Perspectives in Embryonic Neural Stem Cell Research

In this chapter, we have described NSCs of the cerebral cortex in their developmental context, focusing on the aspects that are central to their functions in tissue and in vivo. We have taken the neocortex as our main area of interest and have reviewed the current knowledge on the main types of NSCs, their specific cell biological features, and their ability to proliferate, self-renew, and generate differentiated progeny. Many key questions remain incompletely answered, however, such as which specific genes, which functional gene networks, and, ultimately, which cellular and molecular pathways are responsible for the specification of each NSC and progenitor subtype. Despite ongoing contributions, we also still lack a full understanding of how the size of the different NSC and progenitor populations is determined or how many rounds of division each of those subpopulations will undergo.

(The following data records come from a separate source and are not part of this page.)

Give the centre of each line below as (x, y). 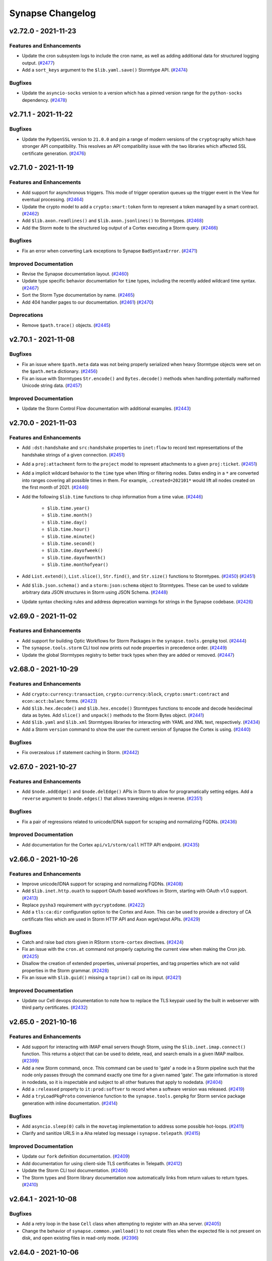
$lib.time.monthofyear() (78, 565)
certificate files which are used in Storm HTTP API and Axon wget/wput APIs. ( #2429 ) (111, 919)
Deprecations (26, 315)
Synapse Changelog (53, 13)
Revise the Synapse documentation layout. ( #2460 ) (75, 274)
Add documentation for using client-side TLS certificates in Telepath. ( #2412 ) (102, 1163)
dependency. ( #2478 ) (45, 100)
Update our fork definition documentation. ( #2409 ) (76, 1156)
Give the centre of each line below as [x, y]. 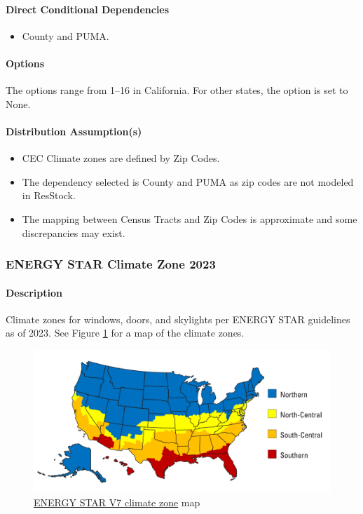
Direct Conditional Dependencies [88, 9]
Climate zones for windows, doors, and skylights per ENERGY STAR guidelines [178, 319]
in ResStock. [49, 195]
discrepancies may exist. [74, 232]
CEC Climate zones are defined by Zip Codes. [121, 158]
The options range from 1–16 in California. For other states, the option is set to [177, 90]
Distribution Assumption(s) [74, 131]
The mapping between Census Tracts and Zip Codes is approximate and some [190, 218]
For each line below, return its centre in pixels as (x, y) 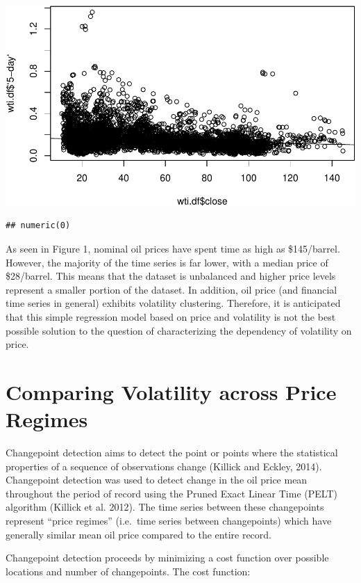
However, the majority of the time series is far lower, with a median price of (167, 262)
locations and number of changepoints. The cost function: (128, 571)
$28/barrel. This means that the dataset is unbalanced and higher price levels (171, 276)
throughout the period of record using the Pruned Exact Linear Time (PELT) (171, 493)
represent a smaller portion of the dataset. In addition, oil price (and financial (171, 289)
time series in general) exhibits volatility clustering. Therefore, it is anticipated (173, 303)
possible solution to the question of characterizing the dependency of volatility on (179, 330)
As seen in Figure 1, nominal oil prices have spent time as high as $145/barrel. (173, 248)
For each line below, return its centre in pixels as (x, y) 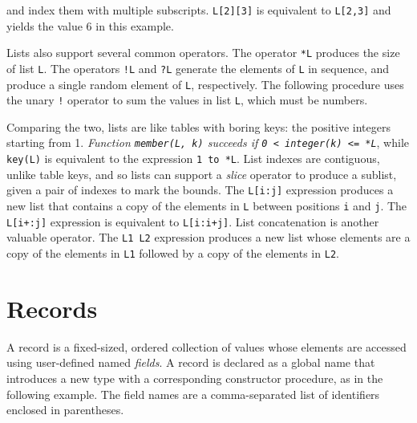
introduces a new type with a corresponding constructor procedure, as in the (195, 378)
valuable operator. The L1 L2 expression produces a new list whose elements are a (208, 237)
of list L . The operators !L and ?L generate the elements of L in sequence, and (198, 68)
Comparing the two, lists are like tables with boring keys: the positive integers (198, 126)
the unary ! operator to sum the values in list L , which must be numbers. (187, 100)
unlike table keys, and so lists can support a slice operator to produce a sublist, (202, 174)
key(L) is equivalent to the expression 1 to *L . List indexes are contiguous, (193, 159)
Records (52, 308)
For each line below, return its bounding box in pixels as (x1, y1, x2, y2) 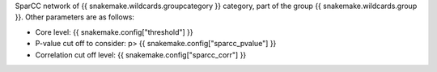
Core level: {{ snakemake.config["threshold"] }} (35, 27, 193, 36)
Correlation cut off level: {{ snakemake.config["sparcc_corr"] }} (35, 49, 247, 60)
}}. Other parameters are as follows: (15, 12, 135, 22)

On the other hand, an increasing stream of new tools continues to increase our understanding of NSC identity and function, especially across hominid species. Notably, and despite their limitations to accurately represent native tissue, brain organoids are helping uncover characteristics that are specific to species for which native tissue is difficult or impossible to obtain, such as humans and other great apes. In addition, we are seeing ever more precise characterizations of subpopulations and single cells that are supported by “omics” methods (e.g., genomics, transcriptomics, and proteomics.) Obtaining answers to fundamental questions about the nature of NSCs will be critical for understanding the evolution, development, and normal functioning of the brain. This knowledge is also a prerequisite for finding sensible ways of applying NSC biology to the development of therapies for the different neurodevelopmental, neuropsychiatric, and neurodegenerative disorders, as well as for more acute lesions of the nervous system that may benefit from regeneration approaches.